→ Task goal: Each entry below needs to be transcribed verbatim; the images should not appear.

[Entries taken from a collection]

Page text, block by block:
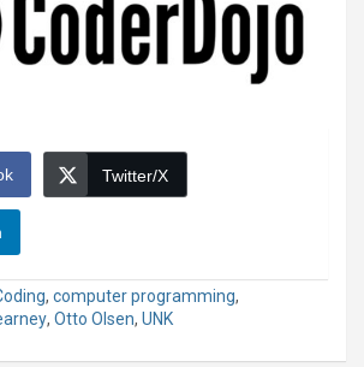
Twitter/X
, computer programming,
, Otto Olsen, UNK
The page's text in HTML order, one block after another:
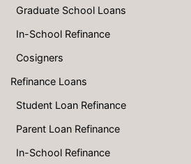
Graduate School Loans
In-School Refinance
Cosigners
Refinance Loans
Student Loan Refinance
Parent Loan Refinance
In-School Refinance
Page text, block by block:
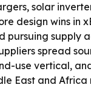
solar
design wins
pursuing
spread
use vertical,
East and
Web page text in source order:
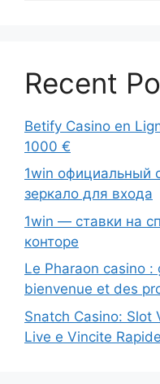
Recent
Betify Casino en
1000 €
1win официальный
зеркало для входа
1win — ставки на
конторе
Le Pharaon casino
bienvenue et des
Snatch Casino: Slot
Live e Vincite Rapide
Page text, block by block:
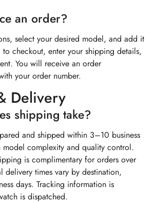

→ Written response:
Page text, block by block:
Twitter/X
, computer programming,
, Otto Olsen, UNK
The page's text in HTML order, one block after another:
Graduate School Loans
In-School Refinance
Cosigners
Refinance Loans
Student Loan Refinance
Parent Loan Refinance
In-School Refinance
Page text, block by block:
solar
design wins
pursuing
spread
use vertical,
East and
Web page text in source order:
Recent
Betify Casino en
1000 €
1win официальный
зеркало для входа
1win — ставки на
конторе
Le Pharaon casino
bienvenue et des
Snatch Casino: Slot
Live e Vincite Rapide
Page text, block by block:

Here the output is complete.